[Data items]
******

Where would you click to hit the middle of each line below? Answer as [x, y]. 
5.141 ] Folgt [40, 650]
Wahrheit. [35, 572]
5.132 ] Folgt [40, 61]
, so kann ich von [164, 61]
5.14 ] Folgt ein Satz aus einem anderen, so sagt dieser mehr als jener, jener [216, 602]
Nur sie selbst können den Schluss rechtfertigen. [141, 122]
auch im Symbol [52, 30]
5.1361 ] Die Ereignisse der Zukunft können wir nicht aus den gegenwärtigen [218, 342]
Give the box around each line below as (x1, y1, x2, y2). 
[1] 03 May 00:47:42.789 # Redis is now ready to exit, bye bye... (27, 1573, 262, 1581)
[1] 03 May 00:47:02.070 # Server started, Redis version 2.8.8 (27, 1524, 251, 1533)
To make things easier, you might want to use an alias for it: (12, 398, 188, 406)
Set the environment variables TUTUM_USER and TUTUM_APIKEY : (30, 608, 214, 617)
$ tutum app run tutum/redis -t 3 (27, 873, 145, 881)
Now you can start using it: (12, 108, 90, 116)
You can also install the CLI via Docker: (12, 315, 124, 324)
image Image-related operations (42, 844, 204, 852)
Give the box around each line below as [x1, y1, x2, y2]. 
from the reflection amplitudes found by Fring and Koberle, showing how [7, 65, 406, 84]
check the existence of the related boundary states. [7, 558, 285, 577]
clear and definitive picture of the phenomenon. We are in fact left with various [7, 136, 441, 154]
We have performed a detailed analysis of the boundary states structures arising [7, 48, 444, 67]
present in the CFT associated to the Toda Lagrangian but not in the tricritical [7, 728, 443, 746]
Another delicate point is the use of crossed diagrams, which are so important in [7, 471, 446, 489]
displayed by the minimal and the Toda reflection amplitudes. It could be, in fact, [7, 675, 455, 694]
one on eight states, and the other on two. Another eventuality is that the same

******

Required action: In the entries above, count the lines that include "fact" and write nothing but that number.

Answer for this exercise: 2